Manager, Infrastructure Engineering

Wiser
Summary
Join Wiser Solutions as a Manager, Infrastructure Engineering, leading a team in building and maintaining the core infrastructure of their omnichannel retail intelligence platform. You will work remotely from Canada, collaborating with engineering and product leadership to craft long-term roadmaps and quarterly deliverables. Responsibilities include leading developer experience and cloud infrastructure, building developer-centric platforms, fostering a developer-centric product mindset, and driving AI-first infrastructure innovation. You will also champion infrastructure automation, implement SRE best practices, lead platform consolidation, enhance observability and reliability, and collaborate across engineering teams. The role involves managing a globally distributed high-performing team and fostering a culture of DevOps and ownership. This position requires extensive experience in infrastructure, SRE, or platform engineering, with a strong background in cloud-native systems and DevOps.
Requirements
- 10+ years of professional experience in infrastructure, SRE, or platform engineering, with 2+ years in a people management or technical leadership role
- Bachelor’s degree in Computer Science, Engineering, or a related technical field (or equivalent practical experience)

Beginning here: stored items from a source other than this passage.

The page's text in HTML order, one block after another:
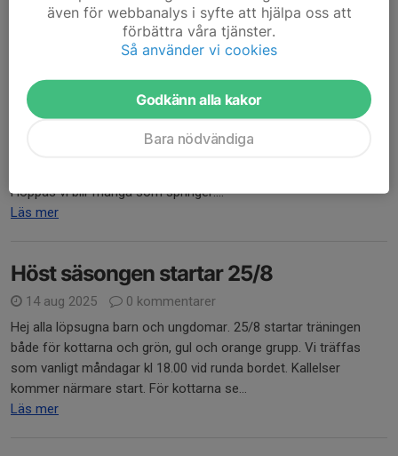
Läs mer
Råda lunken söndag 12e oktober
30 sep 2025
3 kommentarer
Hej, som de flesta vet så är det rådalunken på söndag 12e
oktober. Vi barn och ungdomar springer gratis. Man anmäler sig
Hoppas vi blir många som springer....
Läs mer
Höst säsongen startar 25/8
14 aug 2025
0 kommentarer
Hej alla löpsugna barn och ungdomar. 25/8 startar träningen
både för kottarna och grön, gul och orange grupp. Vi träffas
som vanligt måndagar kl 18.00 vid runda bordet. Kallelser
kommer närmare start. För kottarna se...
Läs mer
även för webbanalys i syfte att hjälpa oss att
förbättra våra tjänster.
Så använder vi cookies
Godkänn alla kakor
Bara nödvändiga
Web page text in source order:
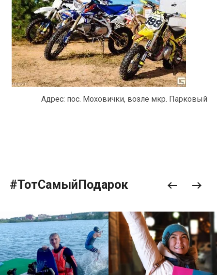
Адрес: пос. Моховички, возле мкр. Парковый
#ТотСамыйПодарок
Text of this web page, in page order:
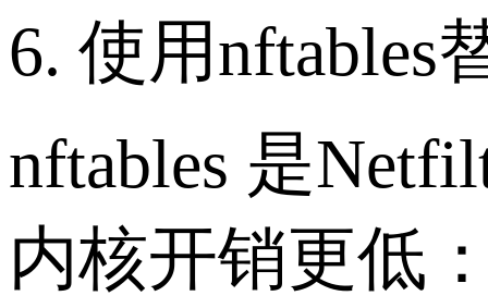
6. 使用nftables
nftables 是
内核开销更低
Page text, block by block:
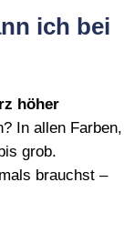
ich bei
höher
In allen Farben,
grob.
brauchst –
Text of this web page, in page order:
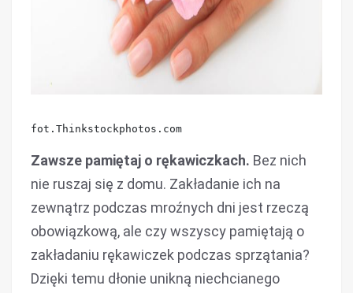
fot.Thinkstockphotos.com
Zawsze pamiętaj o rękawiczkach. Bez nich
nie ruszaj się z domu. Zakładanie ich na
zewnątrz podczas mroźnych dni jest rzeczą
obowiązkową, ale czy wszyscy pamiętają o
zakładaniu rękawiczek podczas sprzątania?
Dzięki temu dłonie unikną niechcianego
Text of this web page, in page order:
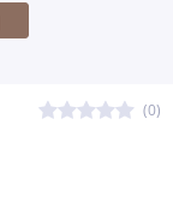
(0)
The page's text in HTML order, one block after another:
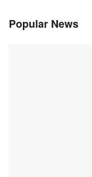
Popular News
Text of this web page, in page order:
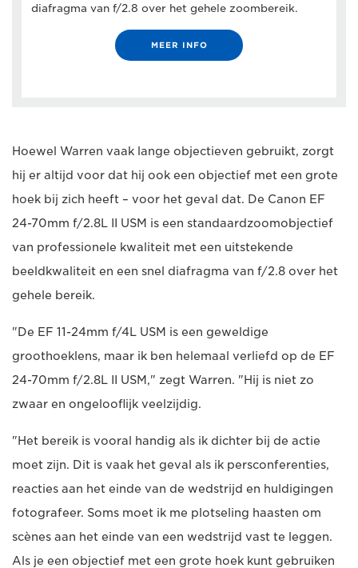
diafragma van f/2.8 over het gehele zoombereik.
MEER INFO
Hoewel Warren vaak lange objectieven gebruikt, zorgt
hij er altijd voor dat hij ook een objectief met een grote
hoek bij zich heeft – voor het geval dat. De Canon EF
24-70mm f/2.8L II USM is een standaardzoomobjectief
van professionele kwaliteit met een uitstekende
beeldkwaliteit en een snel diafragma van f/2.8 over het
gehele bereik.
"De EF 11-24mm f/4L USM is een geweldige
groothoeklens, maar ik ben helemaal verliefd op de EF
24-70mm f/2.8L II USM," zegt Warren. "Hij is niet zo
zwaar en ongelooflijk veelzijdig.
"Het bereik is vooral handig als ik dichter bij de actie
moet zijn. Dit is vaak het geval als ik persconferenties,
reacties aan het einde van de wedstrijd en huldigingen
fotografeer. Soms moet ik me plotseling haasten om
scènes aan het einde van een wedstrijd vast te leggen.
Als je een objectief met een grote hoek kunt gebruiken
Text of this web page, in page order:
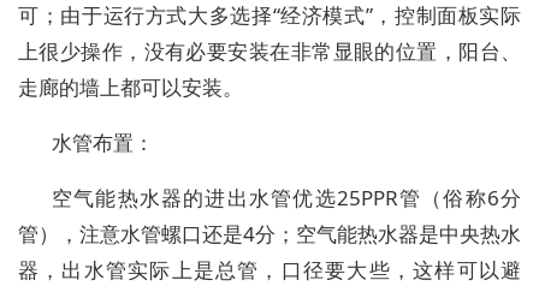
可；由于运行方式大多选择“经济模式”，控制面板实际
上很少操作，没有必要安装在非常显眼的位置，阳台、
走廊的墙上都可以安装。
水管布置：
空气能热水器的进出水管优选25PPR管（俗称6分
管），注意水管螺口还是4分；空气能热水器是中央热水
器，出水管实际上是总管，口径要大些，这样可以避

- Proven agile leadership experience, including mentoring and coaching high-performing teams, with demonstrated ability to recruit and develop top engineering talent
- Strong ability to lead sprint planning, manage execution roadmaps, and drive cross-functional collaboration with excellent communication skills across technical and non-technical audiences
- Experience treating internal platforms as products, gathering developer feedback, and applying product management principles to infrastructure services
- Experience integrating disparate systems and platforms, ideally in post-acquisition environments or complex legacy migration scenarios
- Proven track record of building internal platforms, CI/CD systems, and developer tooling that improve engineering productivity
- Deep understanding of cloud-native systems, container orchestration (e.g., Kubernetes), and Infrastructure as Code (IaC)
- Hands-on experience migrating legacy infrastructure to modern cloud environments (e.g., AWS, Kubernetes)
- Strong operational expertise in high-availability systems, distributed architectures, and incident response
- Security-first mindset with working knowledge of SOC 2, PCI DSS, and other compliance standards
- Experience or strong interest in leveraging AI/ML for infrastructure optimization, automated troubleshooting, predictive operations, or self-healing systems
- Proficient in Linux system administration and comfortable working at the command line
- Deep familiarity with SRE practices including SLIs, SLOs, error budgets, and reliability reviews
- Experience with DevOps and automation tools such as Vault, Terraform, Atlantis, GitHub Actions, and Kubernetes
- Strong scripting skills, especially in Bash (Python or Go experience is a plus)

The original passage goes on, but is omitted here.